Chambers adorns her sin and redemption homily in a fantasy cloak in Heaven Or Hell .

“Before we recorded the record there were a bunch of songs that I needed to have on the record, but I also had a few songs I wasn't quite sure would make the record,” she recalled.

Heaven Or Hell was just a maybe for me, but once we started playing and the band got on it, it took on a life of its own. Halfway through recording it became a definite and I just couldn't lose it. I'd written it on banjo, but once I handed the banjo to a professional and they actually played what was in my head, rather than what my hands were limited to, it came to life and I fell in love with it.”

TRIGGER FINGER

“I waited out on your street between Maple and 83/ it wasn't really anything but Bittersweet/ waited out there all night long, digging my nails into my palms/ waited for a light to come on/ waited for your light to guide me home.” - Bittersweet - Kasey Chambers-Bernard Fanning.

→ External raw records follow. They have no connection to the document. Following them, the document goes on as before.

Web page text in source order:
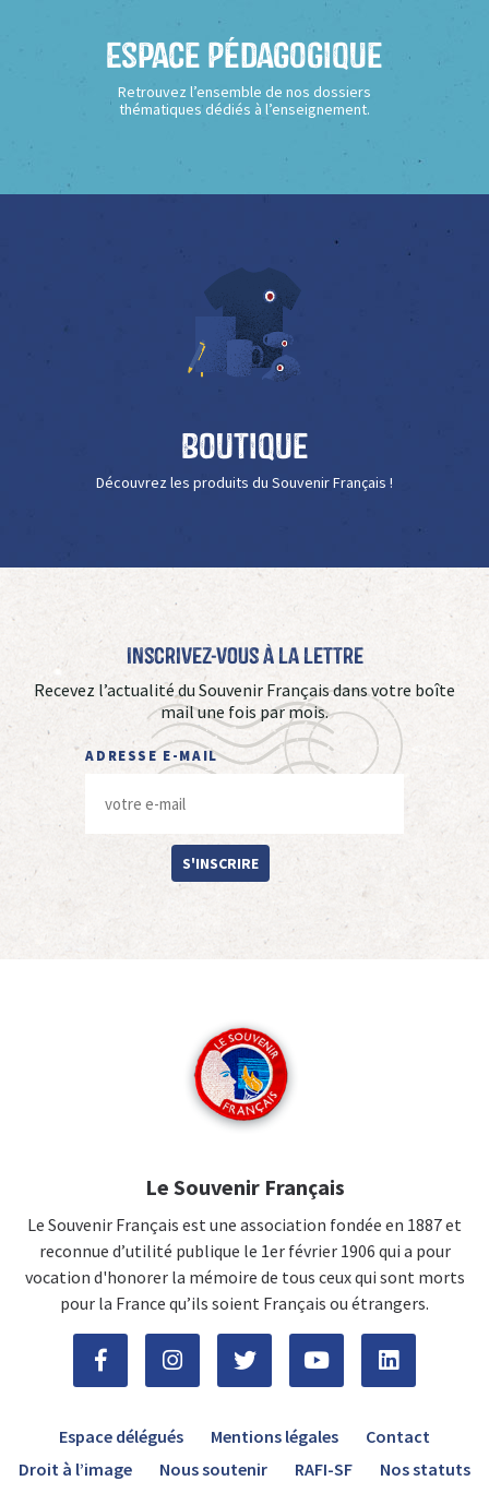
Espace Pédagogique
Retrouvez l’ensemble de nos dossiers
thématiques dédiés à l’enseignement.
Boutique
Découvrez les produits du Souvenir Français !
Inscrivez-vous à La Lettre
Recevez l’actualité du Souvenir Français dans votre boîte
mail une fois par mois.
ADRESSE E-MAIL
S'INSCRIRE
Le Souvenir Français
Le Souvenir Français est une association fondée en 1887 et
reconnue d’utilité publique le 1er février 1906 qui a pour
vocation d'honorer la mémoire de tous ceux qui sont morts
pour la France qu’ils soient Français ou étrangers.
Espace délégués Mentions légales
Contact
Droit à l’image
Nous soutenir RAFI-SF Nos statuts
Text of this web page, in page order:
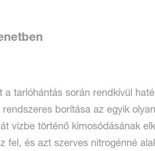
tarlóhántás során rendkívül
borítása az egyik
vízbe történő kimosódásának
fel, és azt szerves nitrogénné
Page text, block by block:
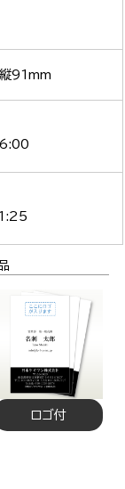
91mm
ロゴ付
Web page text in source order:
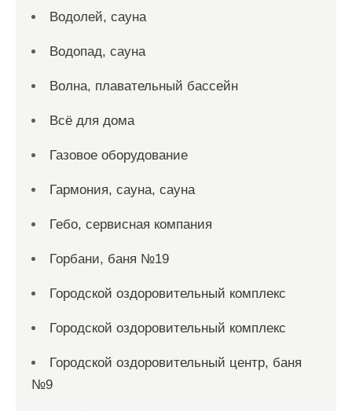
Водолей, сауна
Водопад, сауна
Волна, плавательный бассейн
Всё для дома
Газовое оборудование
Гармония, сауна, сауна
Гебо, сервисная компания
Горбани, баня №19
Городской оздоровительный комплекс
Городской оздоровительный комплекс
Городской оздоровительный центр, баня
№9
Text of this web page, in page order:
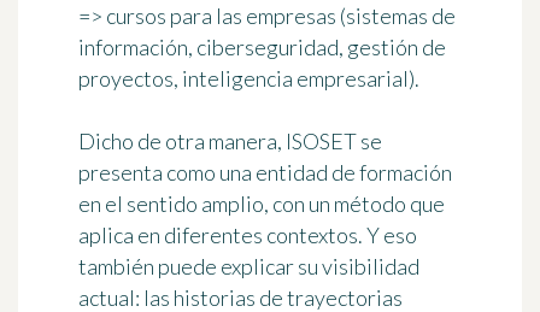
=> cursos para las empresas (sistemas de
información, ciberseguridad, gestión de
proyectos, inteligencia empresarial).
Dicho de otra manera, ISOSET se
presenta como una entidad de formación
en el sentido amplio, con un método que
aplica en diferentes contextos. Y eso
también puede explicar su visibilidad
actual: las historias de trayectorias
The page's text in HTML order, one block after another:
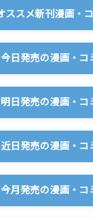
ススメ新刊漫画・
今日発売の漫画・コ
明日発売の漫画・コ
近日発売の漫画・コ
今月発売の漫画・コ
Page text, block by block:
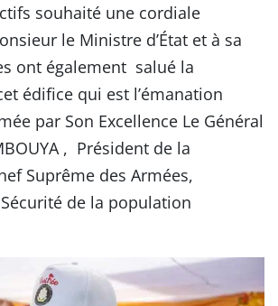
souhaité une cordiale
le Ministre d’État et à sa
ont également salué la
édifice qui est l’émanation
par Son Excellence Le Général
, Président de la
Suprême des Armées,
de la population
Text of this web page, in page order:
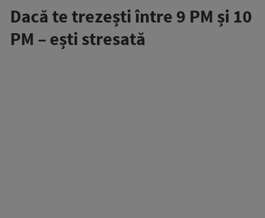
Dacă te trezești între 9 PM și 10
PM – ești stresată
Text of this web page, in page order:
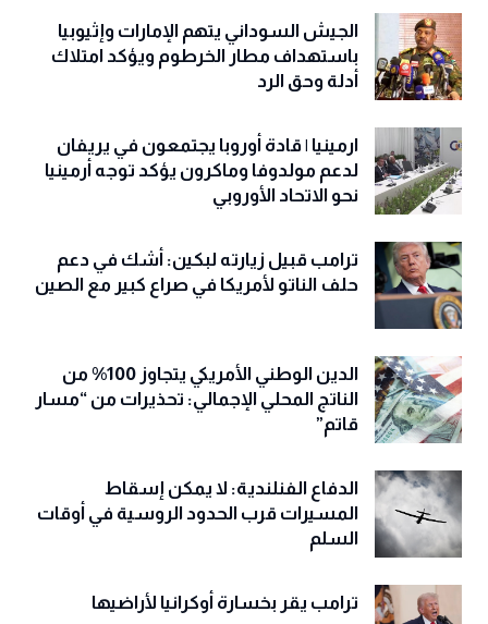
الجيش السوداني يتهم الإمارات وإثيوبيا
باستهداف مطار الخرطوم ويؤكد امتلاك
أدلة وحق الرد
ارمينيا | قادة أوروبا يجتمعون في يريفان
لدعم مولدوفا وماكرون يؤكد توجه أرمينيا
نحو الاتحاد الأوروبي
ترامب قبيل زيارته لبكين: أشك في دعم
حلف الناتو لأمريكا في صراع كبير مع الصين
الدين الوطني الأمريكي يتجاوز 100% من
الناتج المحلي الإجمالي: تحذيرات من “مسار
قاتم”
الدفاع الفنلندية: لا يمكن إسقاط
المسيرات قرب الحدود الروسية في أوقات
السلم
ترامب يقر بخسارة أوكرانيا لأراضيها
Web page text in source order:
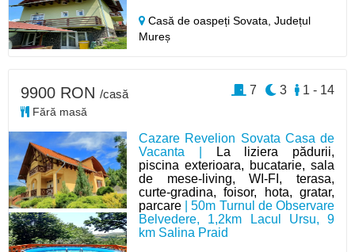
Casă de oaspeți Sovata,Județul
Mureș
Cazare Revelion Sovata Casa de
Vacanta |
La liziera pădurii,
piscina exterioara, bucatarie, sala
de mese-living, WI-FI, terasa,
curte-gradina, foisor, hota, gratar,
parcare | 50m Turnul de Observare
Belvedere, 1,2km Lacul Ursu, 9
km Salina Praid
9900 RON /casă
Fără masă
1 - 14
3
7
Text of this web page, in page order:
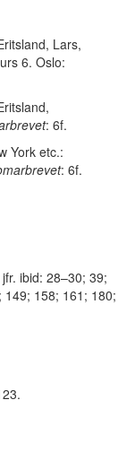
Lars,
6. Oslo:
: 6f.
York etc.:
: 6f.
ibid: 28–30; 39;
158; 161; 180;
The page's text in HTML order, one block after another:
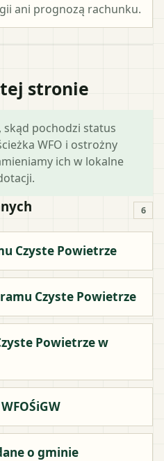
ani prognozą rachunku.
stronie
skąd pochodzi status
WFO i ostrożny
ich w lokalne
6
Czyste Powietrze
Czyste Powietrze
Powietrze w
o gminie
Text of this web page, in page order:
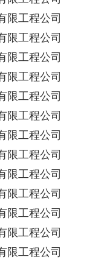
限工程公司
限工程公司
限工程公司
限工程公司
限工程公司
限工程公司
限工程公司
限工程公司
限工程公司
限工程公司
限工程公司
限工程公司
限工程公司
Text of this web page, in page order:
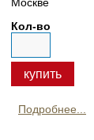
Кол-во
купить
Подробнее...
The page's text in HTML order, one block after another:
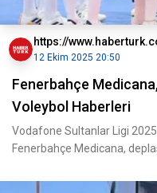
https://
12 Ekim 2025 20:50
Fenerbahçe
Voleybol Haberleri
Vodafone Sultanlar Ligi
Fenerbahçe Medicana,
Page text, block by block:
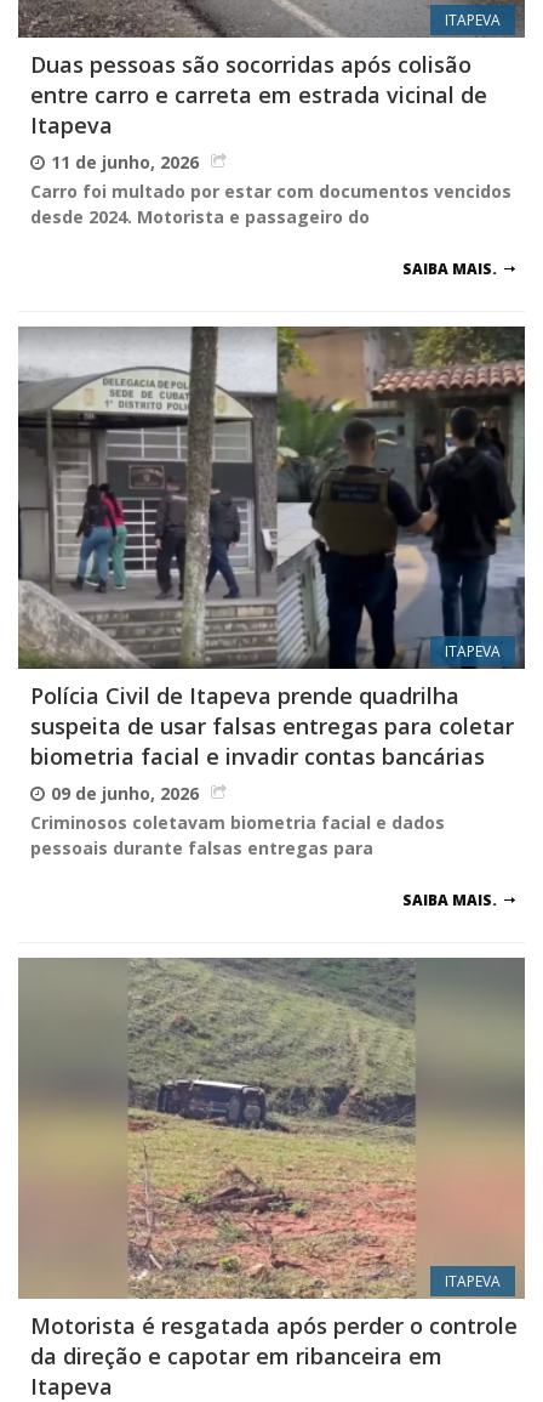
ITAPEVA
Duas pessoas são socorridas após colisão
entre carro e carreta em estrada vicinal de
Itapeva
11 de junho, 2026
Carro foi multado por estar com documentos vencidos
desde 2024. Motorista e passageiro do
SAIBA MAIS.
ITAPEVA
Polícia Civil de Itapeva prende quadrilha
suspeita de usar falsas entregas para coletar
biometria facial e invadir contas bancárias
09 de junho, 2026
Criminosos coletavam biometria facial e dados
pessoais durante falsas entregas para
SAIBA MAIS.
ITAPEVA
Motorista é resgatada após perder o controle
da direção e capotar em ribanceira em
Itapeva
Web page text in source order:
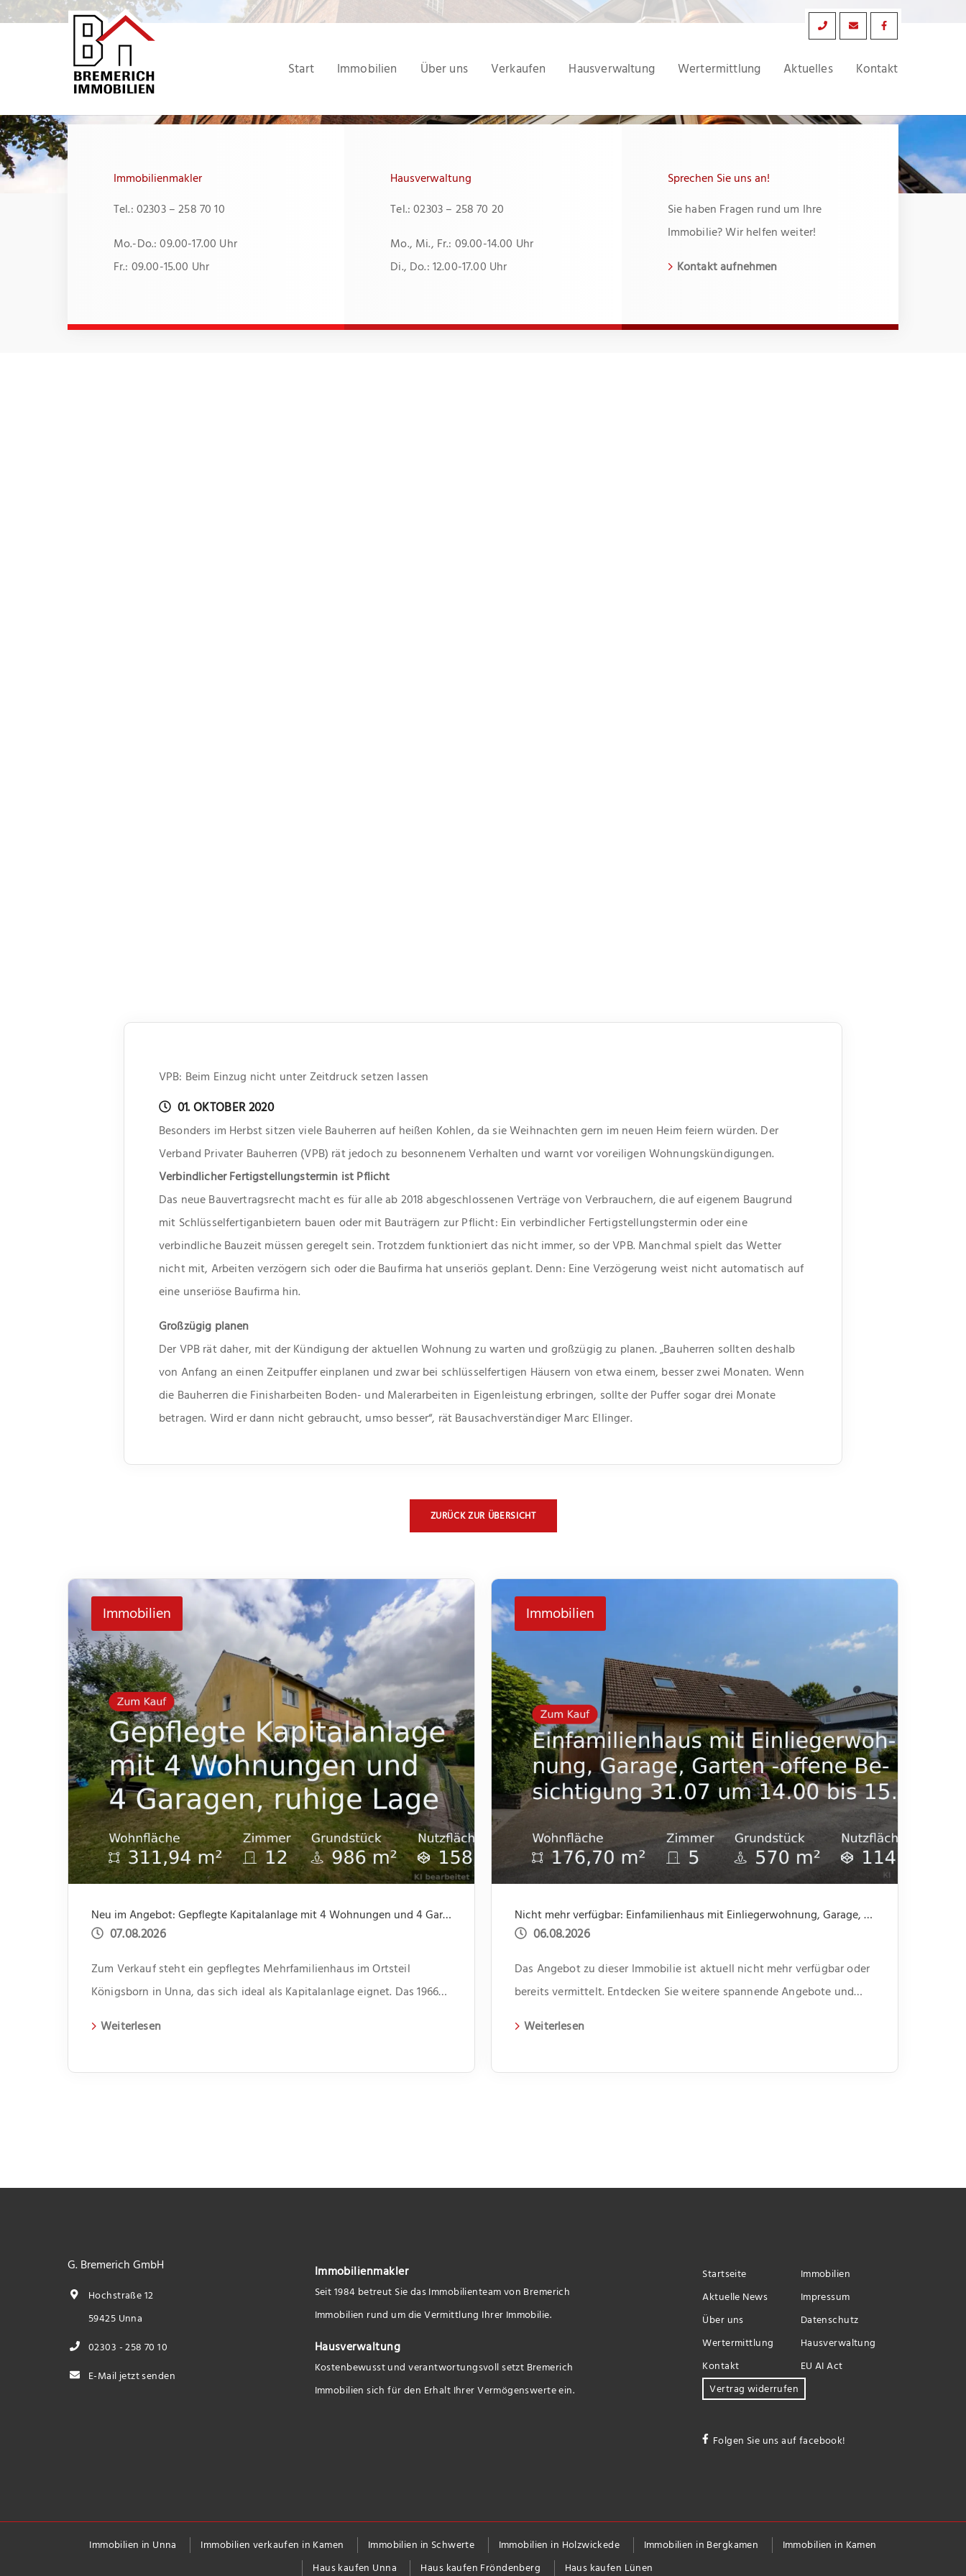
Zum
Start Immobilien Über uns Verkaufen Hausverwaltung Wertermittlung Aktuelles Kontakt
Immobilienmakler
Tel.: 02303 – 258 70 10
Mo.-Do.: 09.00-17.00 Uhr
Fr.: 09.00-15.00 Uhr
Hausverwaltung
Tel.: 02303 – 258 70 20
Mo., Mi., Fr.: 09.00-14.00 Uhr
Di., Do.: 12.00-17.00 Uhr
Sprechen Sie uns an!
Sie haben Fragen rund um Ihre
Immobilie? Wir helfen weiter!
Kontakt aufnehmen
VPB: Beim Einzug nicht unter Zeitdruck setzen lassen
01. OKTOBER 2020
Besonders im Herbst sitzen viele Bauherren auf heißen Kohlen, da sie Weihnachten gern im neuen Heim feiern würden. Der
Verband Privater Bauherren (VPB) rät jedoch zu besonnenem Verhalten und warnt vor voreiligen Wohnungskündigungen.
Verbindlicher Fertigstellungstermin ist Pflicht
Das neue Bauvertragsrecht macht es für alle ab 2018 abgeschlossenen Verträge von Verbrauchern, die auf eigenem Baugrund
mit Schlüsselfertiganbietern bauen oder mit Bauträgern zur Pflicht: Ein verbindlicher Fertigstellungstermin oder eine
verbindliche Bauzeit müssen geregelt sein. Trotzdem funktioniert das nicht immer, so der VPB. Manchmal spielt das Wetter
nicht mit, Arbeiten verzögern sich oder die Baufirma hat unseriös geplant. Denn: Eine Verzögerung weist nicht automatisch auf
eine unseriöse Baufirma hin.
Großzügig planen
Der VPB rät daher, mit der Kündigung der aktuellen Wohnung zu warten und großzügig zu planen. „Bauherren sollten deshalb
von Anfang an einen Zeitpuffer einplanen und zwar bei schlüsselfertigen Häusern von etwa einem, besser zwei Monaten. Wenn
die Bauherren die Finisharbeiten Boden- und Malerarbeiten in Eigenleistung erbringen, sollte der Puffer sogar drei Monate
betragen. Wird er dann nicht gebraucht, umso besser“, rät Bausachverständiger Marc Ellinger.
ZURÜCK ZUR ÜBERSICHT
Immobilien
Neu im Angebot: Gepflegte Kapitalanlage mit 4 Wohnungen und 4 Garagen, ruhige Lage
07.08.2026
Zum Verkauf steht ein gepflegtes Mehrfamilienhaus im Ortsteil
Königsborn in Unna, das sich ideal als Kapitalanlage eignet. Das 1966
Weiterlesen
Immobilien
Nicht mehr verfügbar: Einfamilienhaus mit Einliegerwohnung, Garage, Garten -offene Besichtigung 31.07 um 14.00 bis 15.30
06.08.2026
Das Angebot zu dieser Immobilie ist aktuell nicht mehr verfügbar oder
bereits vermittelt. Entdecken Sie weitere spannende Angebote und
Weiterlesen
G. Bremerich GmbH
Hochstraße 12
59425 Unna
02303 - 258 70 10
E-Mail jetzt senden
Immobilienmakler
Seit 1984 betreut Sie das Immobilienteam von Bremerich
Immobilien rund um die Vermittlung Ihrer Immobilie.
Hausverwaltung
Kostenbewusst und verantwortungsvoll setzt Bremerich
Immobilien sich für den Erhalt Ihrer Vermögenswerte ein.
Startseite
Immobilien
Aktuelle News
Impressum
Über uns
Datenschutz
Wertermittlung
Hausverwaltung
Kontakt
EU AI Act
Vertrag widerrufen
Folgen Sie uns auf facebook!
Immobilien in Unna Immobilien verkaufen in Kamen Immobilien in Schwerte Immobilien in Holzwickede Immobilien in Bergkamen
Immobilien in Kamen
Haus kaufen Unna
Haus kaufen Fröndenberg Haus kaufen Lünen
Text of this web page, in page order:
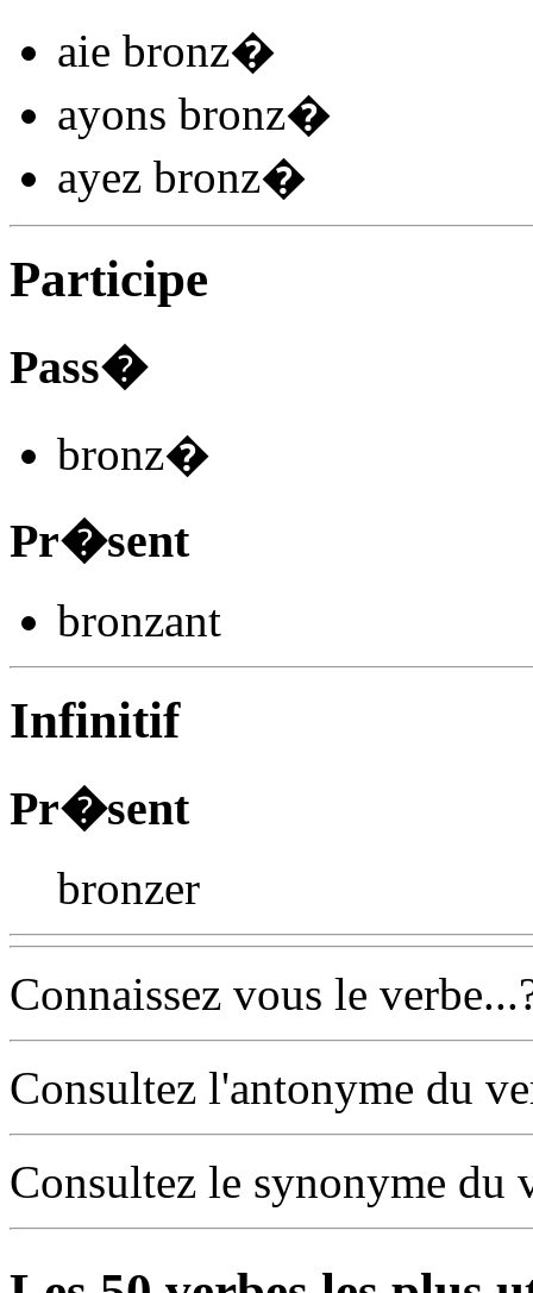
aie bronz�
ayons bronz�
ayez bronz�
Participe
Pass�
bronz�
Pr�sent
bronzant
Infinitif
Pr�sent
bronzer
Connaissez vous le
Consultez l'antonyme du
Consultez le synonyme du
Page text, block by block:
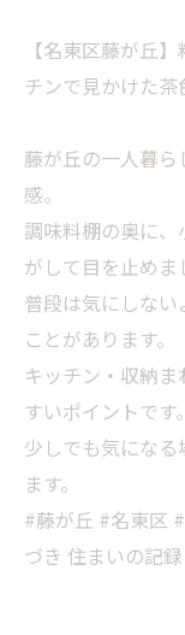
【名東区藤が丘
チンで見かけた茶
藤が丘の一人暮
感。
調味料棚の奥に
がして目を止めま
普段は気にしない
ことがあります。
キッチン・収納
すいポイントです。
少しでも気になる
ます。
#藤が丘 #名東区
づき 住まいの記録
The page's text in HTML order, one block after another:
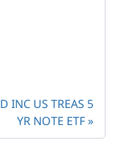
INC US TREAS 5
YR NOTE ETF

Chambers has perfected passion with duet partners since her era with the Dead Ringer Band , especially with artists from way beyond these shores.

So that makes her split with Nicholson a major loss for listeners - not just the combatants.

Her vocal pairing with Bernard Fanning is one of the few joys plucked from the ashes on the title track.

“I think Bittersweet is my favourite track on the album and Bernard Fanning has a little bit to do with that,” Chambers says.

“I've been lucky enough to get to know him over the years and work with him on and off, but never quite this much. For this record he was a little like a musical director - he is very musically cluey and such a nice guy to be around. He was originally sort of hired as my rhythm guitar player, but I sort of felt bad about asking Bernard Fanning if he wanted to just play rhythm guitar. He was really keen to do it and he came and played a lot of the amazing keys on the record and also sang harmonies. About a week before we went into the studio I had all the songs I was going to record but then I sat down and wrote this song, Bittersweet .”

There's also a Biblical bent to the broken-hearted belle pleading to be buried under the apple tree in Hell Of A Way To Go .

Maybe it could be a dual purpose song as a plea for organ donors.

Hell Of A Way To Go turned out so different from what I thought it would,” Chambers explained.

“I brought in a song that was acoustic and then Nick and the musos had all these amazing ideas. It turned out so different to what I had in my head. Dan Kelly's classic guitar sound takes me straight back to the Paul Kelly & The Messengers days. It's just so great! As soon as the song started he started playing that guitar sound. Dan Kelly was amazing and Hell Of A Way To Go is a really good example of him tapping into something that only Dan Kelly could have tapped into. It just worked so well - I loved all Dan's quirky ideas. No guitar player I've ever worked with before has thought quite like Dan Kelly. He was just amazing, a lovely guy to be around and we had so much fun.”

But it was a pairing with Ashleigh Dallas who joined Chambers band as a fiddler at 18 and also plays banjo and mandolin on the album that spawned hook heavy bluesy first single Wheelbarrow .

Wheelbarrow was written with my band member Ashleigh Dallas, who has been in my band for about four years,” Kasey added.

“She's been a big part of the sound of my band over the last few years and we wrote Wheelbarrow together on tour. I had this song going around in my head and started writing the lyric and the melody. I knew I wanted this banjo riff on there, but being so limited on the banjo I knew that I wasn't going to be able to play what I heard in my head. I got Ash to come in and help me finish writing it, since she can often play what I'm hearing in my head. We'd been able to play that song a little bit live and it really clicked. In the studio Nick DiDia put his little spin on it and Dan Kelly came in and played these awesome guitars. Dan's guitars made the whole song for Ash and me - they were amazing.”

That's the singer's personalised history of her song sources - what does it sound like, you might ask?

Well, it's aural bliss if you prefer your country more organic than the pop pap force fed by the automatons.

Bittersweet is likely to add to her tally of 10 APRA Awards, 10 ARIA Awards, 20 Golden Guitars and nominations for two Americana Music Awards.